#### [Exercise details]
Please report each line of the data below that contains "globe".

#### [Excerpted records]
★ ★ ★ ★ ★ ★ ★

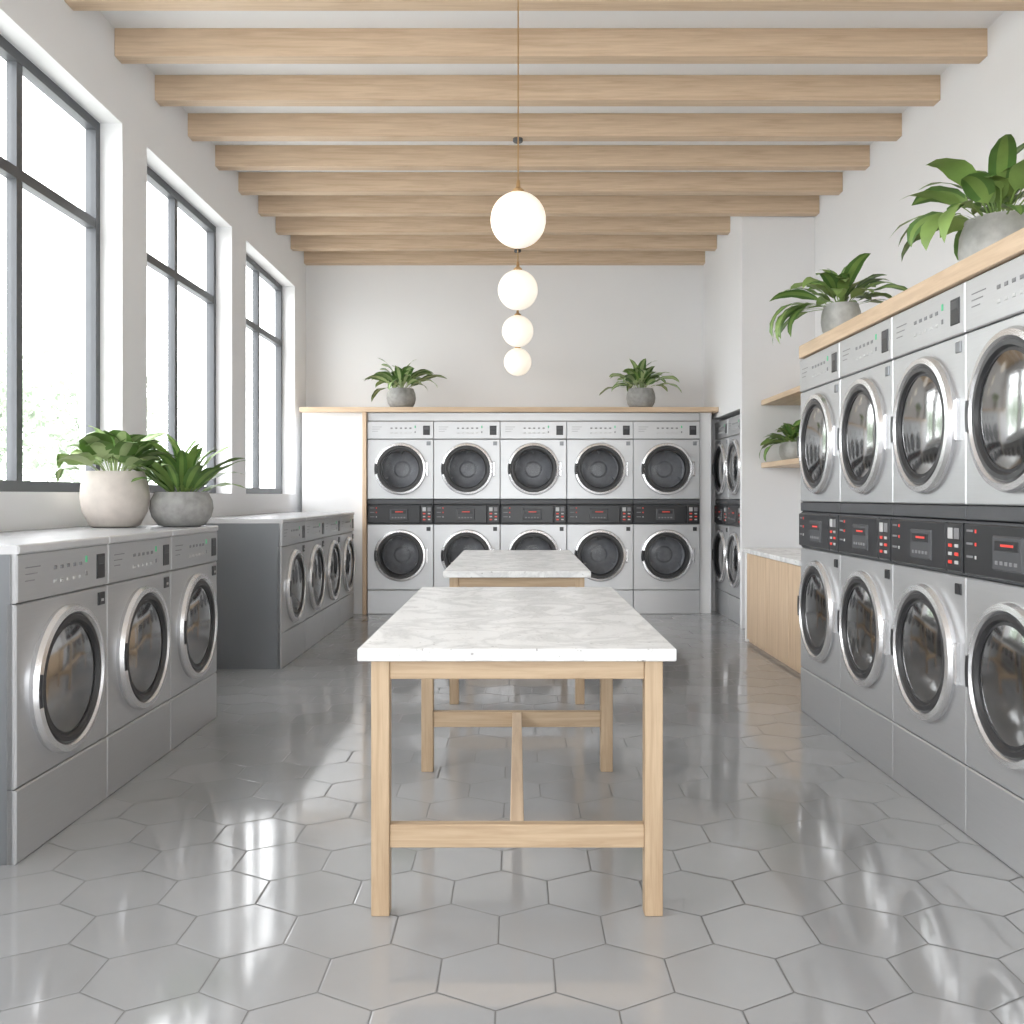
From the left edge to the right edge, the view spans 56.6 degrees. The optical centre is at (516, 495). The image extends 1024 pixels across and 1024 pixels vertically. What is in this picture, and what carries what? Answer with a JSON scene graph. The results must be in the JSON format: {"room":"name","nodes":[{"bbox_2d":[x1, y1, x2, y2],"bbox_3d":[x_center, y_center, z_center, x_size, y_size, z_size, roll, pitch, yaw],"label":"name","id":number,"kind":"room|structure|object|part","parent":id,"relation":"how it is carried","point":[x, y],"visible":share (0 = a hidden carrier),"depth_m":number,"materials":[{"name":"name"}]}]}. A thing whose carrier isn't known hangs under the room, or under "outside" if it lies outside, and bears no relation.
{"room":"laundry","nodes":[
{"label":"laundry","id":0,"kind":"room"},
{"bbox_2d":[0,0,305,531],"bbox_3d":[-2.435,-0.743,3.700,0.250,3.885,13.400,0,0,0],"label":"wall","id":1,"kind":"structure","parent":0,"point":[75,50],"depth_m":5.83,"materials":[{"name":"paint"}]},
{"bbox_2d":[0,35,99,491],"bbox_3d":[-2.470,-1.100,4.670,0.060,2.160,1.780,0,0,0],"label":"frame","id":2,"kind":"object","parent":1,"relation":"attached to","point":[18,66],"visible":0.82,"depth_m":4.70,"materials":[{"name":"grey metal"}]},
{"bbox_2d":[147,166,215,492],"bbox_3d":[-2.470,-1.100,6.815,0.060,2.160,1.770,0,0,0],"label":"frame","id":3,"kind":"object","parent":1,"relation":"attached to","point":[175,200],"visible":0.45,"depth_m":6.84,"materials":[{"name":"grey metal"}]},
{"bbox_2d":[246,254,281,493],"bbox_3d":[-2.470,-1.100,8.990,0.060,2.160,1.780,0,0,0],"label":"frame","id":4,"kind":"object","parent":1,"relation":"attached to","point":[276,340],"visible":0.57,"depth_m":9.24,"materials":[{"name":"grey metal"}]},
{"bbox_2d":[306,265,702,406],"bbox_3d":[0.170,-0.743,10.500,5.460,3.885,0.200,0,0,0],"label":"wall","id":5,"kind":"structure","parent":0,"point":[588,322],"depth_m":10.40,"materials":[{"name":"paint"}]},
{"bbox_2d":[699,413,710,612],"bbox_3d":[1.925,0.175,10.050,0.120,2.050,0.700,0,0,0],"label":"trim","id":6,"kind":"structure","parent":5,"relation":"attached to","point":[705,418],"depth_m":9.70,"materials":[{"name":"paint"}]},
{"bbox_2d":[299,407,718,414],"bbox_3d":[-0.081,-0.875,10.000,4.238,0.050,0.800,0,0,0],"label":"wall shelf","id":7,"kind":"object","parent":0,"point":[712,410],"depth_m":9.60,"materials":[{"name":"beige wood"}]},
{"bbox_2d":[365,358,446,406],"bbox_3d":[-1.167,-1.159,9.861,0.896,0.513,0.741,0,0,0],"label":"potted plant","id":8,"kind":"object","parent":7,"relation":"on","point":[400,396],"visible":0.98,"depth_m":9.75,"materials":[{"name":"green plant"}]},
{"bbox_3d":[-1.200,-1.006,9.860,0.300,0.209,0.300,0,0,0],"label":"pot","id":9,"kind":"part","parent":8,"relation":"part of","materials":[{"name":"concrete"}]},
{"bbox_2d":[599,358,681,406],"bbox_3d":[1.274,-1.158,9.866,0.742,0.512,0.776,0,0,-21],"label":"potted plant","id":10,"kind":"object","parent":7,"relation":"on","point":[640,376],"visible":0.98,"depth_m":9.75,"materials":[{"name":"green plant"}]},
{"bbox_3d":[1.285,-1.006,9.860,0.300,0.209,0.300,0,0,0],"label":"pot","id":11,"kind":"part","parent":10,"relation":"part of","materials":[{"name":"concrete"}]},
{"bbox_2d":[0,610,1023,1023],"bbox_3d":[0.170,1.250,3.700,5.460,0.100,13.800,0,0,0],"label":"floor","id":12,"kind":"structure","parent":0,"point":[227,881],"depth_m":2.96,"materials":[{"name":"tile"}]},
{"bbox_2d":[0,536,108,864],"bbox_3d":[-1.943,0.680,3.430,0.710,1.040,0.686,0,0,0],"label":"washing machine","id":13,"kind":"object","parent":12,"relation":"on","point":[53,589],"visible":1,"depth_m":3.29,"materials":[{"name":"metal"}]},
{"bbox_2d":[0,530,171,797],"bbox_3d":[-1.943,0.680,4.120,0.710,1.040,0.686,0,0,0],"label":"washing machine","id":14,"kind":"object","parent":12,"relation":"on","point":[139,561],"visible":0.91,"depth_m":4.05,"materials":[{"name":"metal"}]},
{"bbox_2d":[36,525,217,750],"bbox_3d":[-1.943,0.680,4.810,0.710,1.040,0.686,0,0,0],"label":"washing machine","id":15,"kind":"object","parent":12,"relation":"on","point":[193,572],"visible":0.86,"depth_m":4.72,"materials":[{"name":"metal"}]},
{"bbox_2d":[55,425,179,526],"bbox_3d":[-2.005,-0.097,4.870,0.571,0.510,0.661,0,0,0],"label":"potted plant","id":16,"kind":"object","parent":15,"relation":"on","point":[108,498],"visible":0.95,"depth_m":4.75,"materials":[{"name":"green plant"}]},
{"bbox_3d":[-2.060,0.016,4.870,0.336,0.284,0.336,0,0,0],"label":"pot","id":17,"kind":"part","parent":16,"relation":"part of","materials":[{"name":"ceramic"}]},
{"bbox_2d":[110,433,246,526],"bbox_3d":[-1.771,-0.088,4.971,0.751,0.492,0.676,0,0,-44],"label":"potted plant","id":18,"kind":"object","parent":15,"relation":"on","point":[171,508],"visible":0.96,"depth_m":4.90,"materials":[{"name":"green plant"}]},
{"bbox_3d":[-1.765,0.069,5.000,0.320,0.179,0.320,0,0,0],"label":"pot","id":19,"kind":"part","parent":18,"relation":"part of","materials":[{"name":"concrete"}]},
{"bbox_2d":[205,517,305,668],"bbox_3d":[-1.947,0.680,6.952,0.710,1.040,0.721,0,0,0],"label":"washing machine","id":20,"kind":"object","parent":12,"relation":"on","point":[261,570],"visible":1,"depth_m":6.59,"materials":[{"name":"metal"}]},
{"bbox_2d":[222,515,324,650],"bbox_3d":[-1.947,0.680,7.678,0.710,1.040,0.721,0,0,0],"label":"washing machine","id":21,"kind":"object","parent":12,"relation":"on","point":[314,524],"visible":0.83,"depth_m":7.58,"materials":[{"name":"metal"}]},
{"bbox_2d":[251,513,340,636],"bbox_3d":[-1.947,0.680,8.402,0.710,1.040,0.721,0,0,0],"label":"washing machine","id":22,"kind":"object","parent":12,"relation":"on","point":[332,554],"visible":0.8,"depth_m":8.31,"materials":[{"name":"metal"}]},
{"bbox_2d":[280,512,354,624],"bbox_3d":[-1.947,0.680,9.127,0.710,1.040,0.721,0,0,0],"label":"washing machine","id":23,"kind":"object","parent":12,"relation":"on","point":[347,550],"visible":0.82,"depth_m":9.05,"materials":[{"name":"metal"}]},
{"bbox_2d":[302,413,361,613],"bbox_3d":[-1.879,0.175,10.040,0.623,2.050,0.720,0,0,0],"label":"wall partition","id":24,"kind":"structure","parent":12,"relation":"on","point":[331,442],"depth_m":9.68,"materials":[{"name":"white paint"}]},
{"bbox_2d":[362,412,366,613],"bbox_3d":[-1.547,0.175,10.010,0.040,2.050,0.780,0,0,0],"label":"trim","id":25,"kind":"structure","parent":24,"relation":"attached to","point":[364,414],"depth_m":9.62,"materials":[{"name":"brown wood"}]},
{"bbox_2d":[367,421,433,613],"bbox_3d":[-1.187,0.220,10.000,0.673,1.960,0.760,0,0,0],"label":"washer","id":26,"kind":"object","parent":12,"relation":"on","point":[400,454],"visible":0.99,"depth_m":9.66,"materials":[{"name":"metal"}]},
{"bbox_2d":[367,413,699,420],"bbox_3d":[0.169,-0.807,10.040,3.388,0.085,0.720,0,0,0],"label":"trim","id":27,"kind":"structure","parent":26,"relation":"on","point":[370,416],"depth_m":9.68,"materials":[{"name":"metal"}]},
{"bbox_2d":[434,421,499,586],"bbox_3d":[-0.509,0.220,10.000,0.673,1.960,0.760,0,0,0],"label":"washer","id":28,"kind":"object","parent":12,"relation":"on","point":[466,453],"visible":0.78,"depth_m":9.66,"materials":[{"name":"metal"}]},
{"bbox_2d":[357,587,676,915],"bbox_3d":[0.000,0.817,3.605,0.905,0.767,1.830,0,0,0],"label":"folding table","id":29,"kind":"object","parent":12,"relation":"on","point":[439,632],"visible":1,"depth_m":2.72,"materials":[{"name":"stone"}]},
{"bbox_3d":[-0.391,0.835,2.736,0.052,0.731,0.052,0,0,0],"label":"leg","id":30,"kind":"part","parent":29,"relation":"part of","materials":[{"name":"brown wood"}]},
{"bbox_3d":[-0.391,0.835,4.156,0.052,0.731,0.052,0,0,0],"label":"leg","id":31,"kind":"part","parent":29,"relation":"part of","materials":[{"name":"brown wood"}]},
{"bbox_3d":[0.391,0.835,4.156,0.052,0.731,0.052,0,0,0],"label":"leg","id":32,"kind":"part","parent":29,"relation":"part of","materials":[{"name":"brown wood"}]},
{"bbox_3d":[0.391,0.835,2.736,0.052,0.731,0.052,0,0,0],"label":"leg","id":33,"kind":"part","parent":29,"relation":"part of","materials":[{"name":"brown wood"}]},
{"bbox_2d":[443,550,590,703],"bbox_3d":[0.000,0.817,6.525,0.850,0.767,2.150,0,0,0],"label":"folding table","id":34,"kind":"object","parent":12,"relation":"on","point":[471,568],"visible":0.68,"depth_m":5.52,"materials":[{"name":"stone"}]},
{"bbox_3d":[-0.363,0.835,5.496,0.052,0.731,0.052,0,0,0],"label":"leg","id":35,"kind":"part","parent":34,"relation":"part of","materials":[{"name":"brown wood"}]},
{"bbox_3d":[0.363,0.835,5.496,0.052,0.731,0.052,0,0,0],"label":"leg","id":36,"kind":"part","parent":34,"relation":"part of","materials":[{"name":"brown wood"}]},
{"bbox_2d":[500,421,566,549],"bbox_3d":[0.168,0.220,10.000,0.673,1.960,0.760,0,0,0],"label":"washer","id":37,"kind":"object","parent":12,"relation":"on","point":[533,454],"visible":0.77,"depth_m":9.66,"materials":[{"name":"metal"}]},
{"bbox_2d":[567,421,632,606],"bbox_3d":[0.845,0.220,10.000,0.673,1.960,0.760,0,0,0],"label":"washer","id":38,"kind":"object","parent":12,"relation":"on","point":[599,453],"visible":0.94,"depth_m":9.66,"materials":[{"name":"metal"}]},
{"bbox_2d":[633,421,699,613],"bbox_3d":[1.522,0.220,10.000,0.673,1.960,0.760,0,0,0],"label":"washer","id":39,"kind":"object","parent":12,"relation":"on","point":[666,454],"visible":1,"depth_m":9.66,"materials":[{"name":"metal"}]},
{"bbox_2d":[712,419,728,617],"bbox_3d":[2.325,0.220,9.617,0.590,1.960,0.606,0,0,0],"label":"washer","id":40,"kind":"object","parent":12,"relation":"on","point":[721,428],"visible":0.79,"depth_m":9.57,"materials":[{"name":"metal"}]},
{"bbox_2d":[725,414,739,624],"bbox_3d":[2.325,0.220,9.006,0.590,1.960,0.606,0,0,0],"label":"washer","id":41,"kind":"object","parent":12,"relation":"on","point":[732,464],"visible":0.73,"depth_m":8.99,"materials":[{"name":"metal"}]},
{"bbox_2d":[743,548,801,673],"bbox_3d":[2.284,0.815,6.635,0.827,0.770,2.490,0,0,0],"label":"base cabinet","id":42,"kind":"object","parent":12,"relation":"on","point":[772,575],"visible":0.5,"depth_m":6.99,"materials":[{"name":"brown wood"}]},
{"bbox_3d":[2.292,0.833,7.845,0.809,0.735,0.050,0,0,0],"label":"panel","id":43,"kind":"part","parent":42,"relation":"part of","materials":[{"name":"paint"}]},
{"bbox_3d":[1.899,0.820,7.507,0.022,0.700,0.594,0,0,0],"label":"door","id":44,"kind":"part","parent":42,"relation":"part of","materials":[{"name":"brown wood"}]},
{"bbox_2d":[743,548,800,565],"bbox_3d":[2.284,0.448,6.635,0.827,0.035,2.490,0,0,0],"label":"countertop","id":45,"kind":"structure","parent":42,"relation":"on","point":[787,555],"depth_m":7.18,"materials":[{"name":"stone"}]},
{"bbox_3d":[1.899,0.820,6.907,0.022,0.700,0.594,0,0,0],"label":"door","id":46,"kind":"part","parent":42,"relation":"part of","materials":[{"name":"brown wood"}]},
{"bbox_3d":[1.899,0.820,6.307,0.022,0.700,0.594,0,0,0],"label":"door","id":47,"kind":"part","parent":42,"relation":"part of","materials":[{"name":"brown wood"}]},
{"bbox_2d":[797,342,842,738],"bbox_3d":[2.120,0.220,5.003,1.140,1.960,0.651,0,0,0],"label":"washer","id":48,"kind":"object","parent":12,"relation":"on","point":[818,600],"visible":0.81,"depth_m":4.93,"materials":[{"name":"metal"}]},
{"bbox_2d":[837,317,895,778],"bbox_3d":[2.120,0.220,4.348,1.140,1.960,0.651,0,0,0],"label":"washer","id":49,"kind":"object","parent":12,"relation":"on","point":[865,612],"visible":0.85,"depth_m":4.27,"materials":[{"name":"metal"}]},
{"bbox_2d":[890,282,969,833],"bbox_3d":[2.120,0.220,3.692,1.140,1.960,0.651,0,0,0],"label":"washer","id":50,"kind":"object","parent":12,"relation":"on","point":[928,636],"visible":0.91,"depth_m":3.61,"materials":[{"name":"metal"}]},
{"bbox_2d":[964,254,1023,876],"bbox_3d":[2.120,0.220,3.038,1.140,1.960,0.651,0,0,0],"label":"washer","id":51,"kind":"object","parent":12,"relation":"on","point":[994,405],"visible":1,"depth_m":3.12,"materials":[{"name":"metal"}]},
{"bbox_2d":[100,11,1003,171],"bbox_3d":[0.170,-2.745,3.700,5.460,0.120,13.800,0,0,0],"label":"ceiling","id":52,"kind":"structure","parent":0,"point":[117,19],"depth_m":5.92,"materials":[{"name":"paint"}]},
{"bbox_2d":[276,216,729,234],"bbox_3d":[-0.135,-2.604,9.136,4.350,0.161,0.100,0,0,0],"label":"ceiling beam","id":53,"kind":"structure","parent":52,"relation":"attached to","point":[285,225],"depth_m":9.09,"materials":[{"name":"brown wood"}]},
{"bbox_2d":[291,235,716,250],"bbox_3d":[-0.135,-2.604,9.742,4.350,0.161,0.100,0,0,0],"label":"ceiling beam","id":54,"kind":"structure","parent":52,"relation":"attached to","point":[298,242],"depth_m":9.69,"materials":[{"name":"brown wood"}]},
{"bbox_2d":[304,251,704,264],"bbox_3d":[-0.135,-2.604,10.348,4.350,0.161,0.100,0,0,0],"label":"ceiling beam","id":55,"kind":"structure","parent":52,"relation":"attached to","point":[310,257],"depth_m":10.30,"materials":[{"name":"brown wood"}]},
{"bbox_2d":[502,310,532,346],"bbox_3d":[0.006,-1.932,8.530,0.280,1.184,0.280,0,0,0],"label":"pendant lamp","id":56,"kind":"object","parent":52,"relation":"hanging from","point":[517,330],"visible":0.89,"depth_m":8.43,"materials":[{"name":"white glass"}]},
{"bbox_2d":[504,249,530,375],"bbox_3d":[0.006,-1.879,9.742,0.280,1.290,0.280,0,0,0],"label":"pendant lamp","id":57,"kind":"object","parent":52,"relation":"hanging from","point":[517,361],"visible":0.94,"depth_m":9.65,"materials":[{"name":"white"}]},
{"bbox_3d":[0.006,-1.374,9.742,0.280,0.280,0.280,0,0,0],"label":"globe","id":58,"kind":"part","parent":57,"relation":"part of","materials":[{"name":"white glass"}]},
{"bbox_2d":[498,137,537,309],"bbox_3d":[0.006,-1.919,6.712,0.280,1.209,0.280,0,0,0],"label":"pendant lamp","id":59,"kind":"object","parent":52,"relation":"hanging from","point":[517,289],"visible":0.97,"depth_m":6.62,"materials":[{"name":"white glass"}]},
{"bbox_3d":[0.006,-1.455,6.712,0.280,0.280,0.280,0,0,0],"label":"globe","id":60,"kind":"part","parent":59,"relation":"part of","materials":[{"name":"white glass"}]},
{"bbox_3d":[0.006,-2.084,6.712,0.070,0.879,0.070,0,0,0],"label":"cord","id":61,"kind":"part","parent":59,"relation":"part of","materials":[{"name":"gold metal"}]},
{"bbox_2d":[491,0,545,248],"bbox_3d":[0.006,-1.970,4.800,0.280,1.430,0.280,0,0,0],"label":"pendant lamp","id":62,"kind":"object","parent":52,"relation":"hanging from","point":[518,218],"visible":1,"depth_m":4.71,"materials":[{"name":"white glass"}]},
{"bbox_3d":[0.006,-2.135,4.800,0.070,1.100,0.070,0,0,0],"label":"cord","id":63,"kind":"part","parent":62,"relation":"part of","materials":[{"name":"gold metal"}]},
{"bbox_3d":[0.006,-1.395,4.800,0.280,0.280,0.280,0,0,0],"label":"globe","id":64,"kind":"part","parent":62,"relation":"part of","materials":[{"name":"white glass"}]},
{"bbox_2d":[258,195,818,215],"bbox_3d":[0.195,-2.604,8.530,5.010,0.161,0.100,0,0,0],"label":"ceiling beam","id":65,"kind":"structure","parent":52,"relation":"attached to","point":[268,205],"depth_m":8.48,"materials":[{"name":"brown wood"}]},
{"bbox_2d":[238,172,842,194],"bbox_3d":[0.195,-2.604,7.924,5.010,0.161,0.100,0,0,0],"label":"ceiling beam","id":66,"kind":"structure","parent":52,"relation":"attached to","point":[249,183],"depth_m":7.87,"materials":[{"name":"brown wood"}]},
{"bbox_2d":[215,145,869,169],"bbox_3d":[0.195,-2.604,7.318,5.010,0.161,0.100,0,0,0],"label":"ceiling beam","id":67,"kind":"structure","parent":52,"relation":"attached to","point":[227,157],"depth_m":7.27,"materials":[{"name":"brown wood"}]},
{"bbox_2d":[64,0,1023,10],"bbox_3d":[0.195,-2.604,4.894,5.010,0.161,0.100,0,0,0],"label":"ceiling beam","id":68,"kind":"structure","parent":52,"relation":"attached to","point":[76,5],"depth_m":4.89,"materials":[{"name":"brown wood"}]},
{"bbox_2d":[188,113,901,140],"bbox_3d":[0.195,-2.604,6.712,5.010,0.161,0.100,0,0,0],"label":"ceiling beam","id":69,"kind":"structure","parent":52,"relation":"attached to","point":[201,126],"depth_m":6.66,"materials":[{"name":"brown wood"}]},
{"bbox_2d":[155,75,939,105],"bbox_3d":[0.195,-2.604,6.106,5.010,0.161,0.100,0,0,0],"label":"ceiling beam","id":70,"kind":"structure","parent":52,"relation":"attached to","point":[170,90],"depth_m":6.06,"materials":[{"name":"brown wood"}]},
{"bbox_2d":[115,28,986,63],"bbox_3d":[0.195,-2.604,5.500,5.010,0.161,0.100,0,0,0],"label":"ceiling beam","id":71,"kind":"structure","parent":52,"relation":"attached to","point":[132,45],"depth_m":5.45,"materials":[{"name":"brown wood"}]},
{"bbox_2d":[703,216,814,627],"bbox_3d":[2.370,-0.743,9.505,0.660,3.885,1.790,0,0,0],"label":"wall","id":72,"kind":"structure","parent":0,"point":[760,258],"depth_m":8.61,"materials":[{"name":"white paint"}]},
{"bbox_2d":[761,458,799,467],"bbox_3d":[2.455,-0.278,7.600,0.490,0.045,2.000,0,0,0],"label":"wall shelf","id":73,"kind":"object","parent":72,"relation":"attached to","point":[788,463],"depth_m":8.06,"materials":[{"name":"beige wood"}]},
{"bbox_2d":[759,419,800,460],"bbox_3d":[2.399,-0.485,8.311,0.563,0.380,0.558,0,0,0],"label":"potted plant","id":74,"kind":"object","parent":73,"relation":"on","point":[787,450],"visible":0.67,"depth_m":8.26,"materials":[{"name":"green plant"}]},
{"bbox_3d":[2.430,-0.387,8.330,0.260,0.169,0.260,0,0,0],"label":"pot","id":75,"kind":"part","parent":74,"relation":"part of","materials":[{"name":"ceramic"}]},
{"bbox_2d":[761,386,800,404],"bbox_3d":[2.455,-0.843,7.600,0.490,0.045,2.000,0,0,0],"label":"wall shelf","id":76,"kind":"object","parent":72,"relation":"attached to","point":[792,396],"depth_m":8.07,"materials":[{"name":"beige wood"}]},
{"bbox_2d":[815,11,1023,337],"bbox_3d":[2.800,-0.743,3.700,0.200,3.885,13.400,0,0,0],"label":"wall","id":77,"kind":"structure","parent":0,"point":[981,103],"depth_m":6.36,"materials":[{"name":"paint"}]},
{"bbox_2d":[799,228,1023,358],"bbox_3d":[2.136,-0.800,3.675,1.128,0.070,3.250,0,0,0],"label":"wall shelf","id":78,"kind":"object","parent":77,"relation":"attached to","point":[1010,247],"visible":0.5,"depth_m":3.64,"materials":[{"name":"brown wood"}]},
{"bbox_2d":[769,253,907,342],"bbox_3d":[1.696,-1.037,5.118,0.691,0.469,0.610,0,0,0],"label":"potted plant","id":79,"kind":"object","parent":78,"relation":"on","point":[840,286],"visible":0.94,"depth_m":5.03,"materials":[{"name":"green plant"}]},
{"bbox_3d":[1.740,-0.931,5.100,0.210,0.189,0.210,0,0,0],"label":"pot","id":80,"kind":"part","parent":79,"relation":"part of","materials":[{"name":"concrete"}]},
{"bbox_2d":[891,134,1023,260],"bbox_3d":[1.867,-1.111,3.743,0.772,0.548,0.776,0,0,-42],"label":"potted plant","id":81,"kind":"object","parent":78,"relation":"on","point":[997,189],"visible":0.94,"depth_m":3.64,"materials":[{"name":"green plant"}]},
{"bbox_3d":[1.900,-0.962,3.740,0.300,0.249,0.300,0,0,0],"label":"pot","id":82,"kind":"part","parent":81,"relation":"part of","materials":[{"name":"concrete"}]},
{"label":"outside","id":83,"kind":"structure","parent":0,"visible":0},
{"bbox_3d":[-41.430,1.410,25.000,77.140,0.180,130.000,0,0,0],"label":"ground","id":84,"kind":"structure","parent":83,"visible":0},
{"bbox_2d":[0,327,63,481],"bbox_3d":[-12.209,-1.432,18.729,5.998,5.504,5.847,0,0,13],"label":"tree","id":85,"kind":"object","parent":84,"relation":"on","point":[2,403],"visible":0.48,"depth_m":19.66,"materials":[{"name":"green plant"}]},
{"bbox_2d":[0,287,79,481],"bbox_3d":[-13.229,-1.932,23.334,6.910,6.504,7.088,0,0,31],"label":"tree","id":86,"kind":"object","parent":84,"relation":"on","point":[42,387],"visible":0.59,"depth_m":23.29,"materials":[{"name":"green plant"}]},
{"bbox_2d":[26,368,195,483],"bbox_3d":[-11.810,-1.182,26.970,5.315,5.003,5.452,0,0,-30],"label":"tree","id":87,"kind":"object","parent":84,"relation":"on","point":[61,433],"visible":0.1,"depth_m":26.61,"materials":[{"name":"green plant"}]},
{"bbox_2d":[3,323,252,481],"bbox_3d":[-13.723,-2.182,30.663,7.441,7.005,7.634,0,0,26],"label":"tree","id":88,"kind":"object","parent":84,"relation":"on","point":[75,381],"visible":0.12,"depth_m":30.34,"materials":[{"name":"green plant"}]}
]}

★ ★ ★ ★ ★ ★ ★

#### [Response area]
{"bbox_3d":[0.006,-1.374,9.742,0.280,0.280,0.280,0,0,0],"label":"globe","id":58,"kind":"part","parent":57,"relation":"part of","materials":[{"name":"white glass"}]},
{"bbox_3d":[0.006,-1.455,6.712,0.280,0.280,0.280,0,0,0],"label":"globe","id":60,"kind":"part","parent":59,"relation":"part of","materials":[{"name":"white glass"}]},
{"bbox_3d":[0.006,-1.395,4.800,0.280,0.280,0.280,0,0,0],"label":"globe","id":64,"kind":"part","parent":62,"relation":"part of","materials":[{"name":"white glass"}]},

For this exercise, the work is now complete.